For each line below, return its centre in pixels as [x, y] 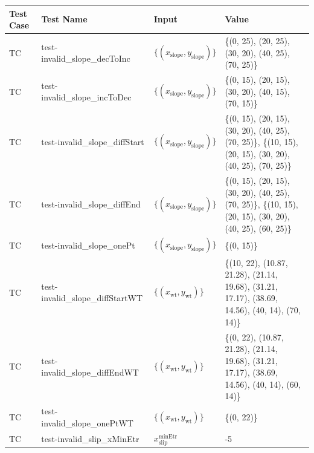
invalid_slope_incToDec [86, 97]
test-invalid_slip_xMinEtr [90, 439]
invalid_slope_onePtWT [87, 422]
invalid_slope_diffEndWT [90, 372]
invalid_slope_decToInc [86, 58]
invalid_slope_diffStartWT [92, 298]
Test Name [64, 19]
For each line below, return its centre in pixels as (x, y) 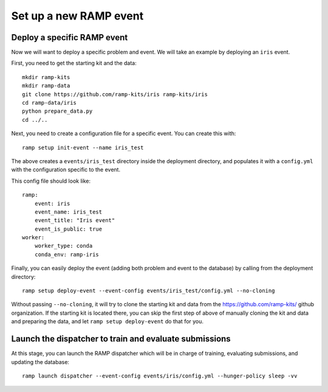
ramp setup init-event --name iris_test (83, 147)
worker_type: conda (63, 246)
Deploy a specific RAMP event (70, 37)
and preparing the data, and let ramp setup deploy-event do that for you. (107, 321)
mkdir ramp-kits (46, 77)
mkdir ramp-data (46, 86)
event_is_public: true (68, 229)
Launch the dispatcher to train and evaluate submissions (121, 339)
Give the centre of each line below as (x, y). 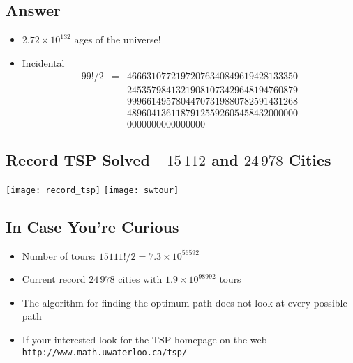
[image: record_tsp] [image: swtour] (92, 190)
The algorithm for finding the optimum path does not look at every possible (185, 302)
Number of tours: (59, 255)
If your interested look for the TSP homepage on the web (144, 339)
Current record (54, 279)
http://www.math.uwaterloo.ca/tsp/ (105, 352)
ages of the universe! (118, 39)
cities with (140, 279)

### ACTIVITY
In copying the material, drop all pictures and keep everything else identical.

### ANSWER BOX
For each line below, return its centre in pixels as [x, y] 
invalid_slope_incToDec [86, 97]
test-invalid_slip_xMinEtr [90, 439]
invalid_slope_onePtWT [87, 422]
invalid_slope_diffEndWT [90, 372]
invalid_slope_decToInc [86, 58]
invalid_slope_diffStartWT [92, 298]
Test Name [64, 19]
For each line below, return its centre in pixels as (x, y) 
ramp setup init-event --name iris_test (83, 147)
worker_type: conda (63, 246)
Deploy a specific RAMP event (70, 37)
and preparing the data, and let ramp setup deploy-event do that for you. (107, 321)
mkdir ramp-kits (46, 77)
mkdir ramp-data (46, 86)
event_is_public: true (68, 229)
Launch the dispatcher to train and evaluate submissions (121, 339)
Give the centre of each line below as (x, y). 
[image: record_tsp] [image: swtour] (92, 190)
The algorithm for finding the optimum path does not look at every possible (185, 302)
Number of tours: (59, 255)
If your interested look for the TSP homepage on the web (144, 339)
Current record (54, 279)
http://www.math.uwaterloo.ca/tsp/ (105, 352)
ages of the universe! (118, 39)
cities with (140, 279)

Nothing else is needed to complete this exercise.